[Start of section]
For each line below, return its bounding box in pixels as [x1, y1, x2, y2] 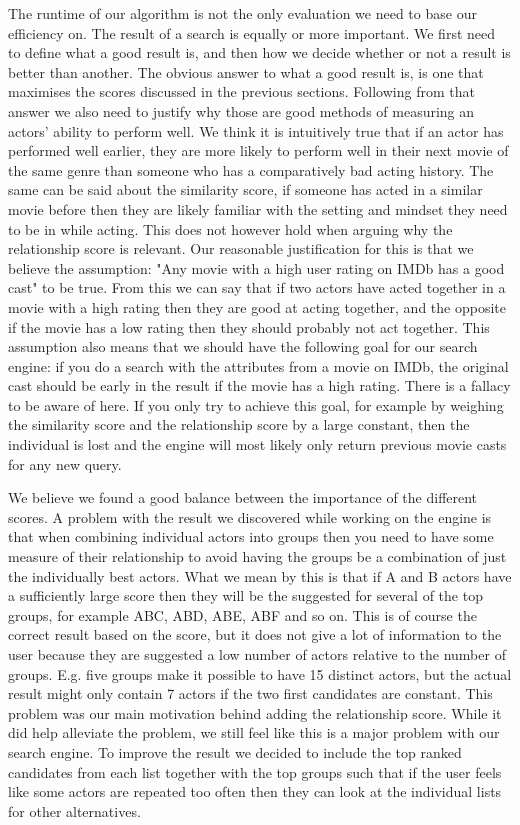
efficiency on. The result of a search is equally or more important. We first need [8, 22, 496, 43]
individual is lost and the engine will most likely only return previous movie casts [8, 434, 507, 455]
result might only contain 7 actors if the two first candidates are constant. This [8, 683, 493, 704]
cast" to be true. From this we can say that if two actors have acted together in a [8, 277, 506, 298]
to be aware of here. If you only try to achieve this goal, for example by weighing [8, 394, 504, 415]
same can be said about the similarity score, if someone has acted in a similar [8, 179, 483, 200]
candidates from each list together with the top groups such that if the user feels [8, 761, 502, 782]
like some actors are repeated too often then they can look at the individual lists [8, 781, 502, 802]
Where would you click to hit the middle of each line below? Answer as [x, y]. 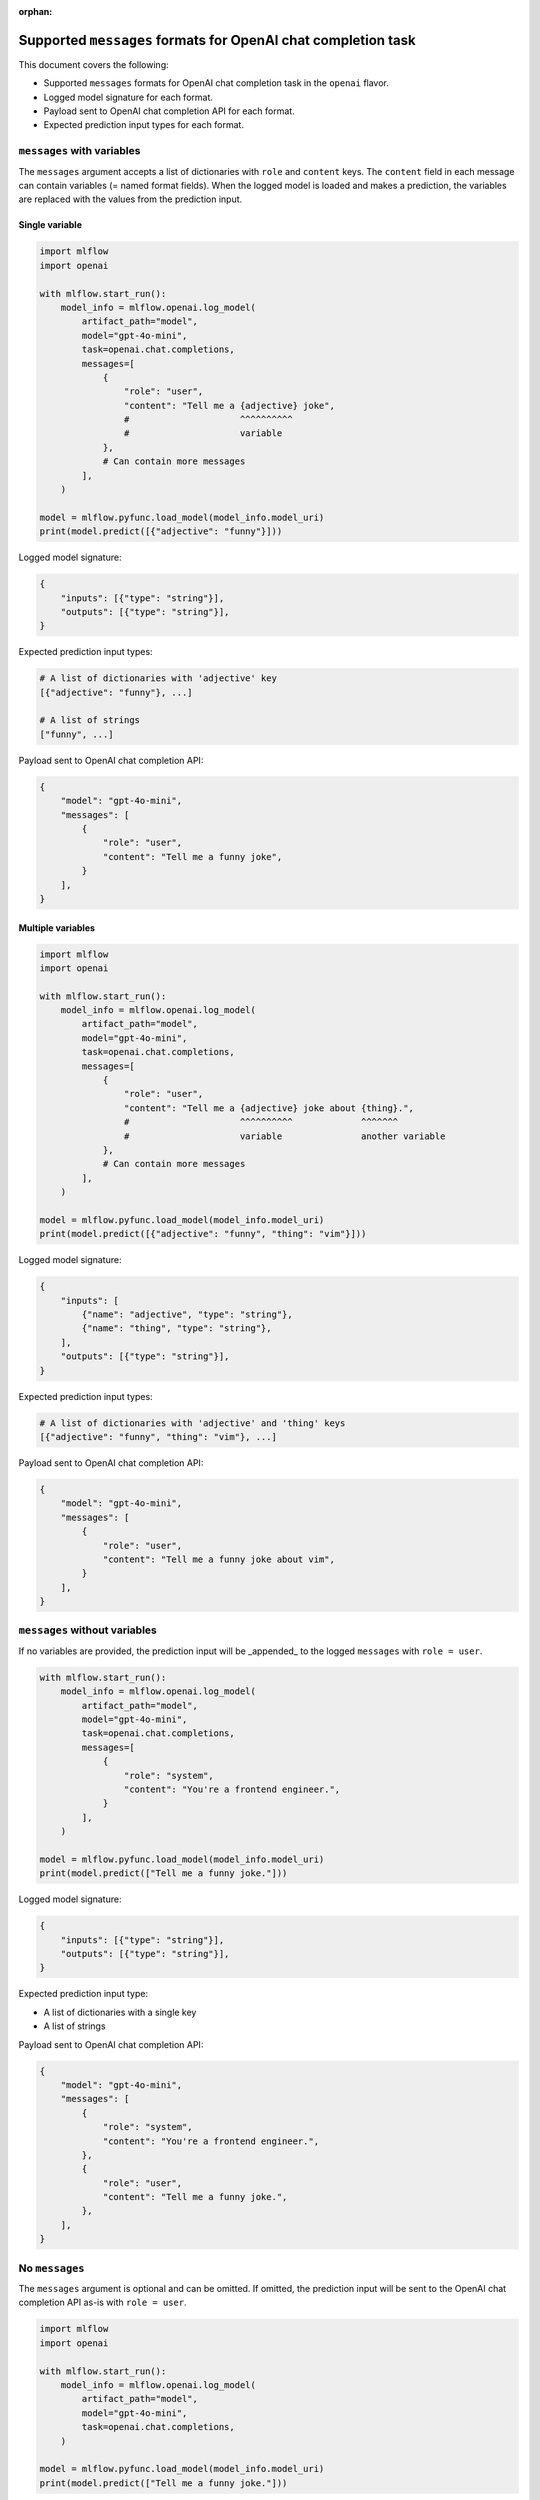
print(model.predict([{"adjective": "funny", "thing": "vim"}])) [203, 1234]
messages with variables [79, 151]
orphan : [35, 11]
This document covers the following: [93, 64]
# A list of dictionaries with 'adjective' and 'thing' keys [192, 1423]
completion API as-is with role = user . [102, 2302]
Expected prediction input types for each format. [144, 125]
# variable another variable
[End of section]
[Start of section]
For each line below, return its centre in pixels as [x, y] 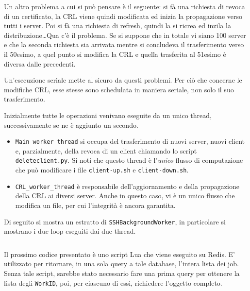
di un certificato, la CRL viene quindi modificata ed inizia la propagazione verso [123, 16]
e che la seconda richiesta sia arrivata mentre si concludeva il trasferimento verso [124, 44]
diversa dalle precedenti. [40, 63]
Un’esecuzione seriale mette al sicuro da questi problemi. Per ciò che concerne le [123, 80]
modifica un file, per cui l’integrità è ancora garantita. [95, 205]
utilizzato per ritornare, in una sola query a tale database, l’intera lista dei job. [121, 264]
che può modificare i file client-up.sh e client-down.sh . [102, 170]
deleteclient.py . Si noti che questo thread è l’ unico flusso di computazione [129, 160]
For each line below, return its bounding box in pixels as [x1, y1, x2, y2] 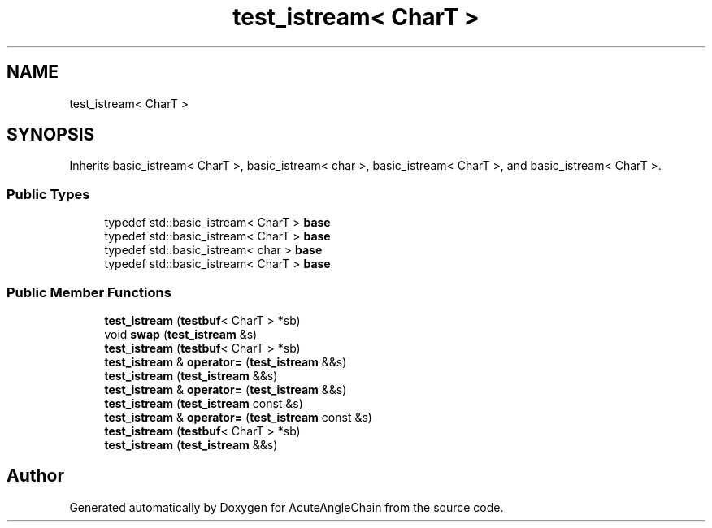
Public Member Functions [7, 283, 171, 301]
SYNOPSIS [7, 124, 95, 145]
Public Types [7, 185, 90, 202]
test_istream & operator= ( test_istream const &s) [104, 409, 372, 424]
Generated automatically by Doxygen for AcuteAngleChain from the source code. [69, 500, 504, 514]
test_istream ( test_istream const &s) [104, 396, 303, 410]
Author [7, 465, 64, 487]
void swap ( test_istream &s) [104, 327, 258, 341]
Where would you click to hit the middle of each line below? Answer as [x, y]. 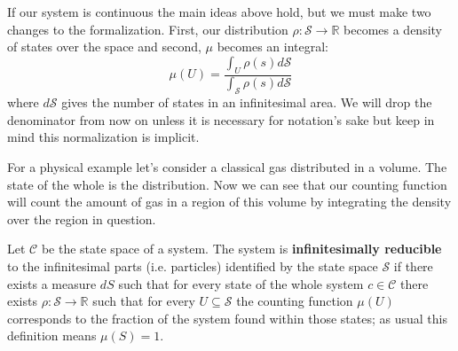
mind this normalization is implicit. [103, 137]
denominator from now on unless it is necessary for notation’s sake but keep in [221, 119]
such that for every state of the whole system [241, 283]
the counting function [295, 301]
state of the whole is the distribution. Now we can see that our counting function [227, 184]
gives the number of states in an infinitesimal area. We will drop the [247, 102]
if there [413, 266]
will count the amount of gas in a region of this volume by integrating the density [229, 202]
[End of section]
■ **THE PROBLEM**
Copy out the range of lines above starting at the line with "such that for" and ending at the line with "will count the", exactly and including both.

■ **TASK RESULT**
such that for every state of the whole system [241, 283]
the counting function [295, 301]
state of the whole is the distribution. Now we can see that our counting function [227, 184]
gives the number of states in an infinitesimal area. We will drop the [247, 102]
if there [413, 266]
will count the amount of gas in a region of this volume by integrating the density [229, 202]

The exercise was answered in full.